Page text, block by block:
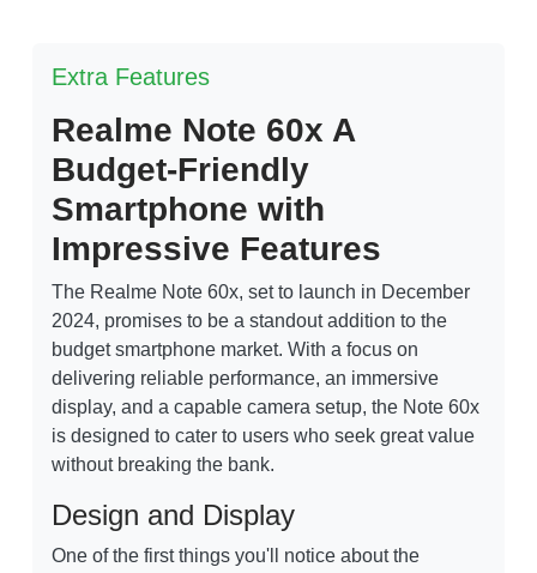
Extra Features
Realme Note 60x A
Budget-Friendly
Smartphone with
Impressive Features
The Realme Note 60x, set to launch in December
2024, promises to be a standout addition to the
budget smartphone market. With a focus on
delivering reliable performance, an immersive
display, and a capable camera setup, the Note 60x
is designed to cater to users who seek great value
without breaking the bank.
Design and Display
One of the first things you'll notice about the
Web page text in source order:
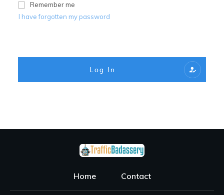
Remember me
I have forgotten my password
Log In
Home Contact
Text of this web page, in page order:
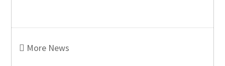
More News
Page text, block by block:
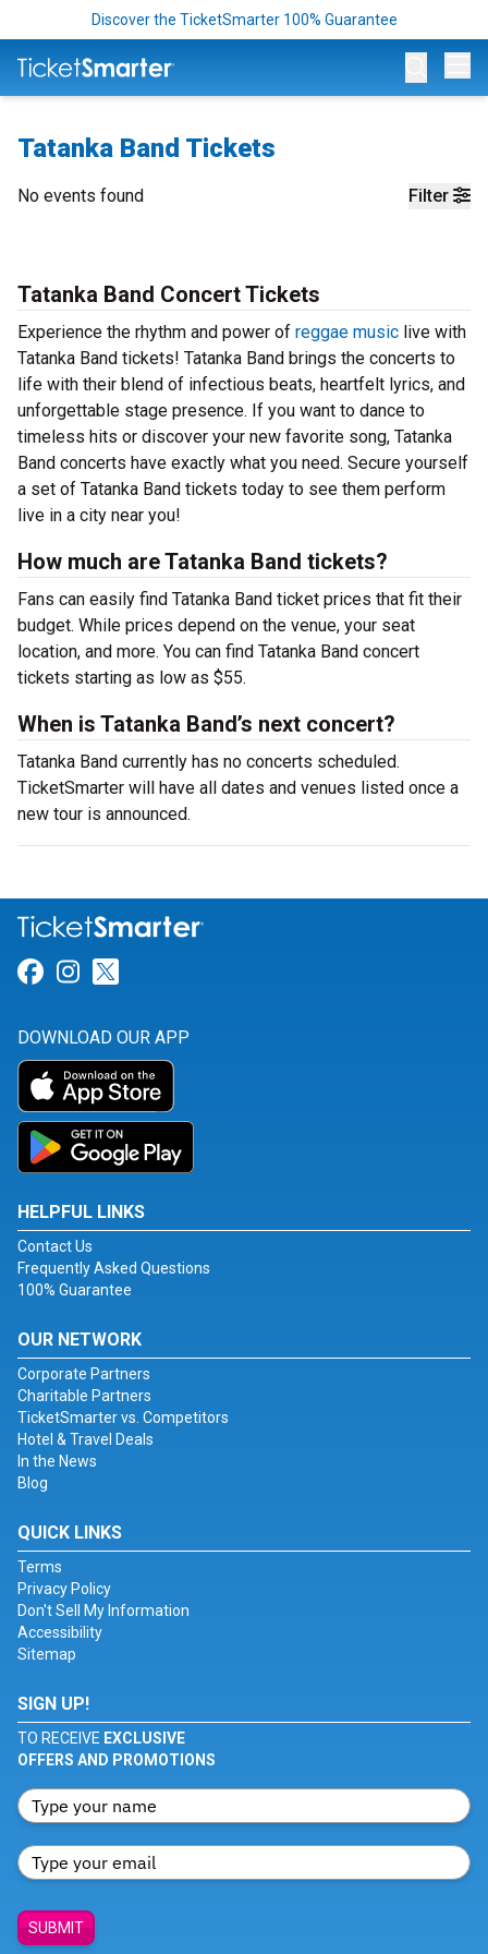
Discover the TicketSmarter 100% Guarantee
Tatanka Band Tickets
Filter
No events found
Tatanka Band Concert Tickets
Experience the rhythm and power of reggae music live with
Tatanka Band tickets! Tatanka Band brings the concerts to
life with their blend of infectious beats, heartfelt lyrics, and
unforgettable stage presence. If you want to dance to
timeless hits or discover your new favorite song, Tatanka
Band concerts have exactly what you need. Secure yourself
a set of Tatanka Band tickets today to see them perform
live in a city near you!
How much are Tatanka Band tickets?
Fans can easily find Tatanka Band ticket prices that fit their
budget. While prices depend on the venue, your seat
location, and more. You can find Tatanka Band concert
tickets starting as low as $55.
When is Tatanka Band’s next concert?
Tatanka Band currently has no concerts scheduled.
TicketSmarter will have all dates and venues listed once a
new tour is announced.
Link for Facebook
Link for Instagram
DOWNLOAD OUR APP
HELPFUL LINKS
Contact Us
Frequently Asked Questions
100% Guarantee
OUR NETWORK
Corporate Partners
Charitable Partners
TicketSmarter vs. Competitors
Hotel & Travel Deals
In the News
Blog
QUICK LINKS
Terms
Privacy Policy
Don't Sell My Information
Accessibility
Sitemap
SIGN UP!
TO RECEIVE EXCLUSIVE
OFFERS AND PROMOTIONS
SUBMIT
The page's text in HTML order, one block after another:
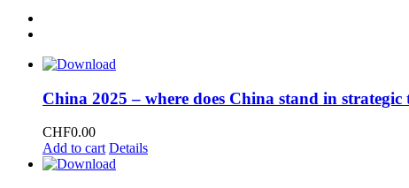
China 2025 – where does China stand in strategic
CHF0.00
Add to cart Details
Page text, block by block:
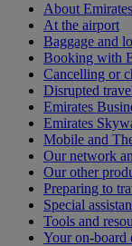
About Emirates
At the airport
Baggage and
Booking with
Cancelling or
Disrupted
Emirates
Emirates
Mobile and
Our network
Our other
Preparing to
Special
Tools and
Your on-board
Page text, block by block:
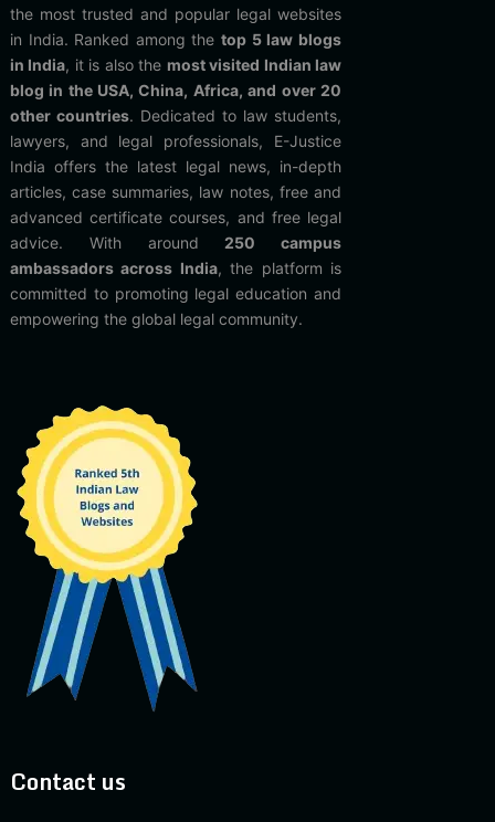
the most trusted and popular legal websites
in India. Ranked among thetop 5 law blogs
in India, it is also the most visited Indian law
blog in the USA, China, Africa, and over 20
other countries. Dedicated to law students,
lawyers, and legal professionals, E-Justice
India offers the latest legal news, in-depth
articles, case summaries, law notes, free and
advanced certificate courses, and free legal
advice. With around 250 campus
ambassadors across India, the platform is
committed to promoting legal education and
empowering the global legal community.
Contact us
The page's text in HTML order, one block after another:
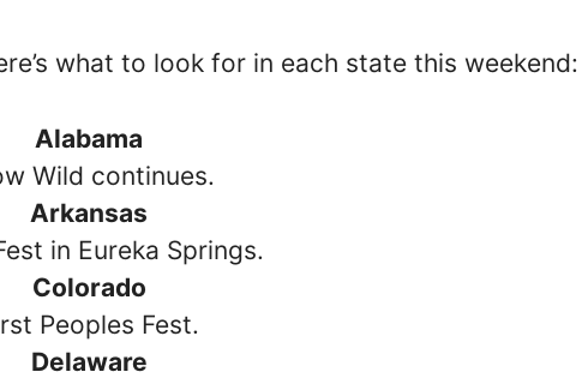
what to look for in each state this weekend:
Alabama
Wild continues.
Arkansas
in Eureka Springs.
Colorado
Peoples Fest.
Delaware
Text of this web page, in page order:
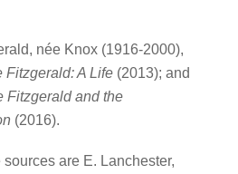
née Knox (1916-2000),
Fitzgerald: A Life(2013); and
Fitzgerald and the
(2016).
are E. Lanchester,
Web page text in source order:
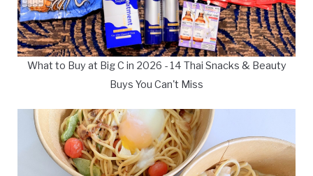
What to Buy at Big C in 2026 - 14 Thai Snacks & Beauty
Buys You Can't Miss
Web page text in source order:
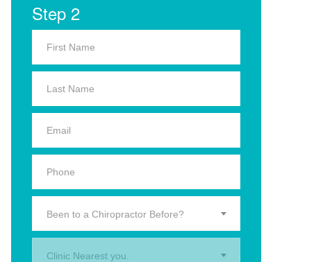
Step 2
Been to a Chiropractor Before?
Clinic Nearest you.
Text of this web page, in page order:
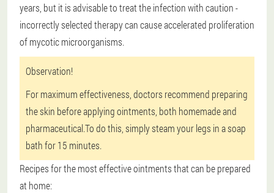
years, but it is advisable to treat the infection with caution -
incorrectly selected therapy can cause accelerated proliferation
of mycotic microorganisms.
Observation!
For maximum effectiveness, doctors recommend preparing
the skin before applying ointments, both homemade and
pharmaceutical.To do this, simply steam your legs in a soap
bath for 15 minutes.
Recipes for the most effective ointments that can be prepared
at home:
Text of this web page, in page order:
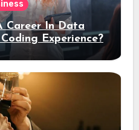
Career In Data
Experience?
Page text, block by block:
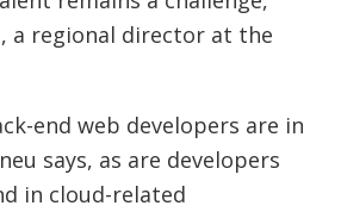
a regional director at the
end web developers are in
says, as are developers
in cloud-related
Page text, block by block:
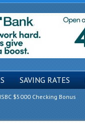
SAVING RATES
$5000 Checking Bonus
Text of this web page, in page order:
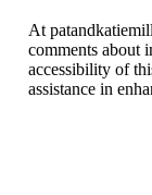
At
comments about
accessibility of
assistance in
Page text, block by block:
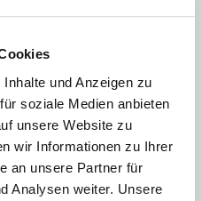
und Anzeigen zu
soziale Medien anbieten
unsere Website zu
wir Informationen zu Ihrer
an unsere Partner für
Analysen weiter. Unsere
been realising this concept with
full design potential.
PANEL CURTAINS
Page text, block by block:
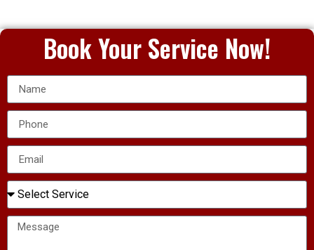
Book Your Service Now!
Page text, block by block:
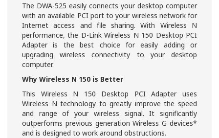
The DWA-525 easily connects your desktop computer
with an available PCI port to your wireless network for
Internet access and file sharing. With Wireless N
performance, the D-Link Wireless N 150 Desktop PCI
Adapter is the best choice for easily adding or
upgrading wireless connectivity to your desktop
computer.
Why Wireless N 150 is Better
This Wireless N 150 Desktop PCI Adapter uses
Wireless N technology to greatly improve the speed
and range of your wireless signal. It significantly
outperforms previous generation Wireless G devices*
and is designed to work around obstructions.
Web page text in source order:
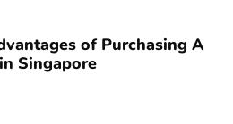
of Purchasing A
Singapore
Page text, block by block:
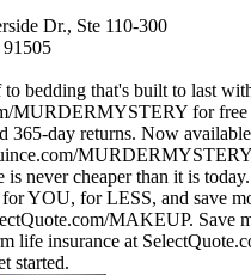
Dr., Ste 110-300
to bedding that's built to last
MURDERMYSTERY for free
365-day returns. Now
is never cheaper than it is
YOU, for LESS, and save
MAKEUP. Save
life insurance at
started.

▶ _WHAT NEEDS TO BE DONE_
Exactly as written, set down each line of the records, leaving out the pictures.

▶ _EXERCISE ANSWER_
Page text, block by block:
Extra Features
Realme Note 60x A
Budget-Friendly
Smartphone with
Impressive Features
The Realme Note 60x, set to launch in December
2024, promises to be a standout addition to the
budget smartphone market. With a focus on
delivering reliable performance, an immersive
display, and a capable camera setup, the Note 60x
is designed to cater to users who seek great value
without breaking the bank.
Design and Display
One of the first things you'll notice about the
Web page text in source order:
Remember me
I have forgotten my password
Log In
Home Contact
Text of this web page, in page order:
More News
Page text, block by block:
Discover the TicketSmarter 100% Guarantee
Tatanka Band Tickets
Filter
No events found
Tatanka Band Concert Tickets
Experience the rhythm and power of reggae music live with
Tatanka Band tickets! Tatanka Band brings the concerts to
life with their blend of infectious beats, heartfelt lyrics, and
unforgettable stage presence. If you want to dance to
timeless hits or discover your new favorite song, Tatanka
Band concerts have exactly what you need. Secure yourself
a set of Tatanka Band tickets today to see them perform
live in a city near you!
How much are Tatanka Band tickets?
Fans can easily find Tatanka Band ticket prices that fit their
budget. While prices depend on the venue, your seat
location, and more. You can find Tatanka Band concert
tickets starting as low as $55.
When is Tatanka Band’s next concert?
Tatanka Band currently has no concerts scheduled.
TicketSmarter will have all dates and venues listed once a
new tour is announced.
Link for Facebook
Link for Instagram
DOWNLOAD OUR APP
HELPFUL LINKS
Contact Us
Frequently Asked Questions
100% Guarantee
OUR NETWORK
Corporate Partners
Charitable Partners
TicketSmarter vs. Competitors
Hotel & Travel Deals
In the News
Blog
QUICK LINKS
Terms
Privacy Policy
Don't Sell My Information
Accessibility
Sitemap
SIGN UP!
TO RECEIVE EXCLUSIVE
OFFERS AND PROMOTIONS
SUBMIT
The page's text in HTML order, one block after another:
China 2025 – where does China stand in strategic
CHF0.00
Add to cart Details
Page text, block by block:
About Emirates
At the airport
Baggage and
Booking with
Cancelling or
Disrupted
Emirates
Emirates
Mobile and
Our network
Our other
Preparing to
Special
Tools and
Your on-board
Page text, block by block:
the most trusted and popular legal websites
in India. Ranked among thetop 5 law blogs
in India, it is also the most visited Indian law
blog in the USA, China, Africa, and over 20
other countries. Dedicated to law students,
lawyers, and legal professionals, E-Justice
India offers the latest legal news, in-depth
articles, case summaries, law notes, free and
advanced certificate courses, and free legal
advice. With around 250 campus
ambassadors across India, the platform is
committed to promoting legal education and
empowering the global legal community.
Contact us
The page's text in HTML order, one block after another:
what to look for in each state this weekend:
Alabama
Wild continues.
Arkansas
in Eureka Springs.
Colorado
Peoples Fest.
Delaware
Text of this web page, in page order:
née Knox (1916-2000),
Fitzgerald: A Life(2013); and
Fitzgerald and the
(2016).
are E. Lanchester,
Web page text in source order:
What to Buy at Big C in 2026 - 14 Thai Snacks & Beauty
Buys You Can't Miss
Web page text in source order:
Step 2
Been to a Chiropractor Before?
Clinic Nearest you.
Text of this web page, in page order:
years, but it is advisable to treat the infection with caution -
incorrectly selected therapy can cause accelerated proliferation
of mycotic microorganisms.
Observation!
For maximum effectiveness, doctors recommend preparing
the skin before applying ointments, both homemade and
pharmaceutical.To do this, simply steam your legs in a soap
bath for 15 minutes.
Recipes for the most effective ointments that can be prepared
at home:
Text of this web page, in page order:
Career In Data
Experience?
Page text, block by block:
a regional director at the
end web developers are in
says, as are developers
in cloud-related
Page text, block by block:
SAVING RATES
$5000 Checking Bonus
Text of this web page, in page order:
At
comments about
accessibility of
assistance in
Page text, block by block:
und Anzeigen zu
soziale Medien anbieten
unsere Website zu
wir Informationen zu Ihrer
an unsere Partner für
Analysen weiter. Unsere
been realising this concept with
full design potential.
PANEL CURTAINS
Page text, block by block:
Book Your Service Now!
Page text, block by block:
The DWA-525 easily connects your desktop computer
with an available PCI port to your wireless network for
Internet access and file sharing. With Wireless N
performance, the D-Link Wireless N 150 Desktop PCI
Adapter is the best choice for easily adding or
upgrading wireless connectivity to your desktop
computer.
Why Wireless N 150 is Better
This Wireless N 150 Desktop PCI Adapter uses
Wireless N technology to greatly improve the speed
and range of your wireless signal. It significantly
outperforms previous generation Wireless G devices*
and is designed to work around obstructions.
Web page text in source order:
of Purchasing A
Singapore
Page text, block by block:
Dr., Ste 110-300
to bedding that's built to last
MURDERMYSTERY for free
365-day returns. Now
is never cheaper than it is
YOU, for LESS, and save
MAKEUP. Save
life insurance at
started.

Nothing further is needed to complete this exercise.